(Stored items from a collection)
= Beginning of Section =
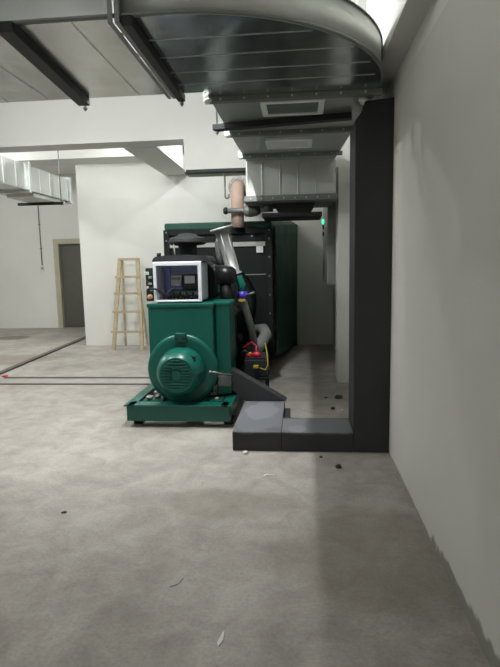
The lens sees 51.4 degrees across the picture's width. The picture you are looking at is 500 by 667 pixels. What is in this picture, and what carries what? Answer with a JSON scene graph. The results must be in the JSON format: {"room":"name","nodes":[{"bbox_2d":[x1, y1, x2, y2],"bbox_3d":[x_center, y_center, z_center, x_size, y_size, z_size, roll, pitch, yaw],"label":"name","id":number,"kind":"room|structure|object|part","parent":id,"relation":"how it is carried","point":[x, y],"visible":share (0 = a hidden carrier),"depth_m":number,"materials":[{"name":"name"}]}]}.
{"room":"mechanical room","nodes":[
{"label":"mechanical room","id":0,"kind":"room"},
{"bbox_2d":[0,174,79,327],"bbox_3d":[-5.159,-2.044,13.234,4.450,3.800,0.300,0,8,5],"label":"wall","id":1,"kind":"structure","parent":0,"point":[28,299],"depth_m":13.14,"materials":[{"name":"white paint"}]},
{"bbox_2d":[37,205,42,264],"bbox_3d":[-5.261,-2.594,13.002,0.050,1.765,0.030,0,8,5],"label":"conduit","id":2,"kind":"object","parent":1,"relation":"attached to","point":[37,205],"visible":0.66,"depth_m":13.02,"materials":[{"name":"grey metal"}]},
{"bbox_2d":[53,238,84,327],"bbox_3d":[-4.380,-1.266,13.183,1.060,2.240,0.180,0,8,5],"label":"door","id":3,"kind":"structure","parent":1,"relation":"in","point":[67,254],"depth_m":13.20,"materials":[{"name":"grey metal"}]},
{"bbox_2d":[32,0,354,174],"bbox_3d":[-3.371,-3.012,5.184,9.550,0.150,15.600,0,8,5],"label":"ceiling","id":4,"kind":"structure","parent":0,"point":[64,169],"depth_m":12.12,"materials":[{"name":"white paint"}]},
{"bbox_2d":[17,151,63,205],"bbox_3d":[-3.600,-2.793,8.832,0.800,1.228,0.060,0,8,5],"label":"hanger","id":5,"kind":"object","parent":4,"relation":"hanging from","point":[61,202],"visible":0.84,"depth_m":8.87,"materials":[{"name":"black metal"}]},
{"bbox_2d":[0,155,72,204],"bbox_3d":[-3.796,-2.253,7.149,0.760,0.490,4.800,0,8,5],"label":"air duct","id":6,"kind":"object","parent":5,"relation":"hanging from","point":[20,181],"visible":0.91,"depth_m":8.19,"materials":[{"name":"silver metal"}]},
{"bbox_2d":[7,192,64,204],"bbox_3d":[-3.574,-2.257,8.749,0.460,0.070,1.100,0,8,5],"label":"outlet","id":7,"kind":"object","parent":6,"relation":"attached to","point":[34,197],"depth_m":8.47,"materials":[{"name":"grey metal"}]},
{"bbox_3d":[-3.232,-2.796,8.797,0.060,1.228,0.060,0,8,5],"label":"threaded rod","id":8,"kind":"part","parent":5,"relation":"part of","materials":[{"name":"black metal"}]},
{"bbox_2d":[0,21,89,110],"bbox_3d":[-1.210,-2.112,3.090,0.084,1.172,1.235,-1,8,1],"label":"hanger","id":9,"kind":"object","parent":4,"relation":"hanging from","point":[9,30],"visible":0.94,"depth_m":2.94,"materials":[{"name":"black metal"}]},
{"bbox_2d":[121,15,184,105],"bbox_3d":[-0.550,-2.118,3.037,0.052,1.172,1.211,0,8,5],"label":"hanger","id":10,"kind":"object","parent":4,"relation":"hanging from","point":[129,24],"visible":0.94,"depth_m":2.89,"materials":[{"name":"black metal"}]},
{"bbox_2d":[0,0,383,220],"bbox_3d":[-1.566,-1.622,4.835,5.190,0.885,4.440,0,8,5],"label":"duct","id":11,"kind":"object","parent":10,"relation":"hanging from","point":[250,60],"visible":0.98,"depth_m":3.16,"materials":[{"name":"silver metal"}]},
{"bbox_2d":[223,205,272,216],"bbox_3d":[-0.023,-1.561,6.603,0.635,0.164,0.164,0,8,5],"label":"pipe","id":12,"kind":"object","parent":11,"relation":"attached to","point":[248,211],"visible":0.94,"depth_m":6.55,"materials":[{"name":"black metal"}]},
{"bbox_2d":[265,136,312,148],"bbox_3d":[0.390,-1.900,5.191,0.460,0.025,0.380,0,8,5],"label":"vent grille","id":13,"kind":"object","parent":11,"relation":"attached to","point":[290,142],"depth_m":5.14,"materials":[{"name":"grey metal"}]},
{"bbox_2d":[260,99,324,116],"bbox_3d":[0.328,-1.743,4.007,0.480,0.025,0.370,0,8,5],"label":"vent grille","id":14,"kind":"object","parent":11,"relation":"attached to","point":[311,106],"depth_m":4.01,"materials":[{"name":"grey metal"}]},
{"bbox_2d":[212,111,351,134],"bbox_3d":[0.242,-2.288,4.251,1.164,1.184,0.080,1,8,14],"label":"hanger","id":15,"kind":"object","parent":4,"relation":"hanging from","point":[341,116],"visible":0.94,"depth_m":4.29,"materials":[{"name":"black metal"}]},
{"bbox_3d":[-0.292,-2.295,4.388,0.028,1.184,0.032,0,8,5],"label":"threaded rod","id":16,"kind":"part","parent":15,"relation":"part of","materials":[{"name":"silver metal"}]},
{"bbox_2d":[75,162,335,345],"bbox_3d":[-0.559,-1.862,11.153,5.100,3.800,3.000,0,8,5],"label":"wall","id":17,"kind":"structure","parent":0,"point":[124,209],"depth_m":9.72,"materials":[{"name":"white paint"}]},
{"bbox_2d":[0,148,183,165],"bbox_3d":[-4.332,-3.296,9.518,6.420,0.380,0.550,0,8,5],"label":"ceiling","id":18,"kind":"structure","parent":17,"relation":"attached to","point":[111,155],"depth_m":9.21,"materials":[{"name":"white paint"}]},
{"bbox_2d":[124,145,185,174],"bbox_3d":[-1.452,-3.082,8.414,0.480,0.630,2.250,0,8,5],"label":"beam","id":19,"kind":"structure","parent":17,"relation":"attached to","point":[168,160],"depth_m":8.30,"materials":[{"name":"white paint"}]},
{"bbox_2d":[228,176,245,227],"bbox_3d":[-0.037,-1.903,8.096,0.280,0.679,2.925,0,8,5],"label":"exhaust elbow","id":20,"kind":"object","parent":17,"relation":"attached to","point":[237,185],"visible":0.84,"depth_m":6.70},
{"bbox_2d":[0,327,490,666],"bbox_3d":[-3.293,0.889,5.698,9.550,0.120,15.600,0,8,5],"label":"floor","id":21,"kind":"structure","parent":0,"point":[316,563],"depth_m":2.90,"materials":[{"name":"concrete"}]},
{"bbox_2d":[0,336,85,374],"bbox_3d":[-3.607,0.338,9.353,0.090,0.030,4.318,-1,8,1],"label":"floor strip","id":22,"kind":"object","parent":21,"relation":"on","point":[3,371],"visible":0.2,"depth_m":8.84,"materials":[{"name":"grey metal"}]},
{"bbox_2d":[0,383,150,384],"bbox_3d":[-2.282,0.659,6.783,2.400,0.012,0.050,0,8,5],"label":"floor strip","id":23,"kind":"object","parent":21,"relation":"on","point":[0,383],"visible":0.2,"depth_m":6.77,"materials":[{"name":"grey metal"}]},
{"bbox_2d":[4,377,148,377],"bbox_3d":[-2.246,0.608,7.168,2.400,0.012,0.050,0,8,5],"label":"floor strip","id":24,"kind":"object","parent":21,"relation":"on","point":[4,377],"visible":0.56,"depth_m":7.16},
{"bbox_2d":[111,258,148,350],"bbox_3d":[-2.221,-0.555,9.636,0.617,1.672,0.555,0,8,5],"label":"ladder","id":25,"kind":"object","parent":21,"relation":"on","point":[120,264],"visible":1,"depth_m":9.52,"materials":[{"name":"brown wood"}]},
{"bbox_3d":[-2.447,-0.539,9.552,0.078,1.670,0.378,2,8,25],"label":"rail","id":26,"kind":"part","parent":25,"relation":"part of","materials":[{"name":"brown wood"}]},
{"bbox_3d":[-2.378,-0.561,9.823,0.042,1.640,0.241,-4,8,-18],"label":"leg","id":27,"kind":"part","parent":25,"relation":"part of","materials":[{"name":"brown wood"}]},
{"bbox_3d":[-2.014,-0.542,9.511,0.078,1.670,0.378,-3,8,-14],"label":"rail","id":28,"kind":"part","parent":25,"relation":"part of","materials":[{"name":"brown wood"}]},
{"bbox_3d":[-2.031,-0.563,9.790,0.042,1.640,0.241,3,9,29],"label":"leg","id":29,"kind":"part","parent":25,"relation":"part of","materials":[{"name":"brown wood"}]},
{"bbox_2d":[169,578,182,586],"bbox_3d":[-0.350,1.191,2.486,0.025,0.004,0.084,3,8,27],"label":"paper scrap","id":30,"kind":"object","parent":21,"relation":"on","point":[178,581],"visible":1,"depth_m":2.48,"materials":[{"name":"white paper"}]},
{"bbox_2d":[124,221,297,424],"bbox_3d":[-0.320,-0.577,7.184,1.954,2.280,5.110,0,8,5],"label":"generator","id":31,"kind":"object","parent":21,"relation":"on","point":[211,288],"visible":0.98,"depth_m":5.25,"materials":[{"name":"green enamelled metal"},{"name":"black painted metal"},{"name":"black rubber"}]},
{"bbox_3d":[-0.968,-0.472,5.034,0.075,0.320,0.020,0,8,5],"label":"panel door","id":32,"kind":"part","parent":31,"relation":"part of","materials":[{"name":"black metal"}]},
{"bbox_3d":[-0.691,-0.492,4.962,0.468,0.385,0.024,0,8,5],"label":"frame","id":33,"kind":"part","parent":31,"relation":"part of","materials":[{"name":"silver metal"}]},
{"bbox_3d":[-0.674,-0.508,5.143,0.460,0.390,0.360,0,8,5],"label":"control panel","id":34,"kind":"part","parent":31,"relation":"part of","materials":[{"name":"white metal"}]},
{"bbox_3d":[-0.290,0.431,5.053,0.245,0.176,0.115,-8,10,-43],"label":"lever","id":35,"kind":"part","parent":31,"relation":"part of","materials":[{"name":"silver metal"}]},
{"bbox_3d":[0.130,-1.114,6.883,0.090,0.085,0.008,0,8,5],"label":"label plate","id":36,"kind":"part","parent":31,"relation":"part of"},
{"bbox_2d":[217,631,223,646],"bbox_3d":[-0.115,1.236,2.106,0.017,0.004,0.090,1,8,18],"label":"paper scrap","id":37,"kind":"object","parent":21,"relation":"on","point":[220,640],"visible":1,"depth_m":2.10,"materials":[{"name":"white paper"}]},
{"bbox_2d":[241,342,269,386],"bbox_3d":[0.065,0.423,5.710,0.304,0.667,0.430,0,8,5],"label":"battery","id":38,"kind":"object","parent":21,"relation":"on","point":[256,364],"visible":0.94,"depth_m":5.55,"materials":[{"name":"black plastic"}]},
{"bbox_2d":[231,366,289,450],"bbox_3d":[0.062,0.639,4.741,0.595,0.493,1.100,0,8,5],"label":"plinth","id":39,"kind":"object","parent":21,"relation":"on","point":[258,426],"visible":0.85,"depth_m":4.66,"materials":[{"name":"grey paint"}]},
{"bbox_2d":[383,0,499,666],"bbox_3d":[1.148,-0.877,3.422,0.250,3.800,12.200,0,8,5],"label":"wall","id":40,"kind":"structure","parent":0,"point":[444,407],"depth_m":2.37,"materials":[{"name":"white paint"}]},
{"bbox_2d":[0,92,349,176],"bbox_3d":[-3.191,-2.686,7.313,9.100,1.060,0.350,0,8,5],"label":"beam","id":41,"kind":"structure","parent":40,"relation":"attached to","point":[143,120],"depth_m":6.98,"materials":[{"name":"white paint"}]},
{"bbox_2d":[184,168,245,174],"bbox_3d":[-0.445,-2.160,6.887,0.840,0.060,0.110,0,8,5],"label":"steel angle","id":42,"kind":"object","parent":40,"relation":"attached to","point":[226,170],"visible":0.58,"depth_m":6.90,"materials":[{"name":"grey metal"}]},
{"bbox_2d":[224,172,229,198],"bbox_3d":[-0.308,-1.958,6.891,0.074,0.346,0.024,0,8,5],"label":"hanger","id":43,"kind":"object","parent":42,"relation":"hanging from","point":[225,197],"visible":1,"depth_m":6.89,"materials":[{"name":"grey metal"}]},
{"bbox_2d":[322,203,335,284],"bbox_3d":[1.190,-1.297,7.517,0.276,1.120,1.400,0,8,5],"label":"electrical cabinet","id":44,"kind":"object","parent":40,"relation":"attached to","point":[329,213],"visible":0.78,"depth_m":6.87,"materials":[{"name":"grey metal"}]},
{"bbox_2d":[333,285,335,349],"bbox_3d":[1.432,-0.931,8.151,0.080,2.660,2.800,0,8,5],"label":"trim","id":45,"kind":"structure","parent":40,"relation":"attached to","point":[334,286],"depth_m":9.22,"materials":[{"name":"white paint"}]},
{"bbox_2d":[282,97,393,452],"bbox_3d":[0.671,-0.415,4.188,0.849,2.703,0.420,0,8,5],"label":"duct","id":46,"kind":"object","parent":40,"relation":"attached to","point":[366,429],"visible":1,"depth_m":4.00,"materials":[{"name":"black metal"}]},
{"bbox_3d":[0.558,0.845,4.372,0.569,0.160,0.410,0,8,5],"label":"sill","id":47,"kind":"part","parent":46,"relation":"part of","materials":[{"name":"grey metal"}]},
{"bbox_3d":[0.956,-0.411,4.167,0.279,2.689,0.410,0,8,5],"label":"post","id":48,"kind":"part","parent":46,"relation":"part of","materials":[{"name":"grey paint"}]},
{"bbox_2d":[336,165,349,382],"bbox_3d":[1.211,-0.720,6.579,0.225,2.660,0.400,0,8,5],"label":"pillar","id":49,"kind":"structure","parent":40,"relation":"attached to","point":[343,171],"depth_m":6.40,"materials":[{"name":"white paint"}]},
{"bbox_2d":[355,0,432,98],"bbox_3d":[0.680,-1.904,0.948,0.203,1.100,7.300,0,8,5],"label":"beam","id":50,"kind":"structure","parent":40,"relation":"attached to","point":[398,21],"depth_m":3.23,"materials":[{"name":"white paint"}]}
]}
= End of Section =
Look over the records above and say, with no extra words, how many lines include "mechanical".

2